L’équilibre de la balance des paiements (entre le compte de transactions courantes et le compte financier) et la parité des pouvoirs d’achat interagiront à plus ou moins long terme avec l’évolution du taux de change. En particulier, suivant la théorie de la parité des pouvoirs d’achat, une inflation forte entrainera une dépréciation de la devise. Elle impliquera, par exemple, de mobiliser plus de sa propre monnaie pour acquérir un bien étranger au même prix entraînant donc une offre supplémentaire de la monnaie locale et donc une baisse du prix de cette monnaie par rapport à une autre devise. La politique monétaire joue le rôle de stabilisateur car en augmentant le taux d’intérêt, les banques centrales tentent de rendre les titres domestiques plus attractifs et donc de susciter une demande accrue pour leur monnaie. Dès lors, nous pouvons comprendre l’importance de la politique économique et de l’impact du degré de relation entre les autorités monétaires et le gouvernement d’un pays, ainsi que la nécessité d’indépendance des précédents dans la détermination de la politique monétaire. 

Cohérence et vertu

Là aussi, la Turquie s’est illustrée avec la pression régulièrement opérée par Recep Tayyip Erdogan auprès de la banque centrale turque. Encore en 2014, en pleine période de défiance sur la monnaie nationale et en préparation aux élections législative de 2015, ce dernier tentait d’obtenir une baisse des taux d’intérêt de laBanque centrale de la République de Turquie. Ce qui fut chose faite avec une première baisse opérée le 22 mai 2014 de 10% à 9,5% (2).

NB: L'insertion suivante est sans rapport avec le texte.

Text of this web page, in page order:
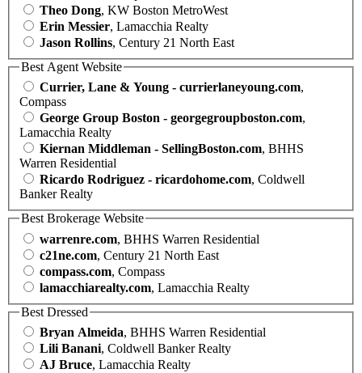
Theo Dong, KW Boston MetroWest
Erin Messier, Lamacchia Realty
Jason Rollins, Century 21 North East
Best Agent Website
Currier, Lane & Young - currierlaneyoung.com,
Compass
George Group Boston - georgegroupboston.com,
Lamacchia Realty
Kiernan Middleman - SellingBoston.com, BHHS
Warren Residential
Ricardo Rodriguez - ricardohome.com, Coldwell
Banker Realty
Best Brokerage Website
warrenre.com, BHHS Warren Residential
c21ne.com, Century 21 North East
compass.com, Compass
lamacchiarealty.com, Lamacchia Realty
Best Dressed
Bryan Almeida, BHHS Warren Residential
Lili Banani, Coldwell Banker Realty
AJ Bruce, Lamacchia Realty

En tant qu'investisseurs obligataires, les notions d’inflation et de taux réels affichés par une économie comportent une importance primordiale. S’il se dégage une dynamique vertueuse à ce niveau, il nous paraît logique qu’une orientation favorable de la devise en soit la première résultante.



Sources : Bloomberg, Trading Economics

* données les plus récentes

(1) En réalité, le prix de l’obligation a baissé de 3,73% sur la période effaçant donc une partie de la plus-value. Le rendement total sur cette obligation avoisine donc plutôt les 8,27% sur le premier semestre de l’année. Sur la même période, le rendement total sur l’obligation DBR 3,5% 04/07/2019 en euro n’est que de 0,25%.

(2) A la fin du mois de juin, le taux directeur se trouvait à 7,5% avec une inflation qui finit par s'inscrire à la baisse, passant de 9,16% en juin 2014 à 7,2% une année plus tard.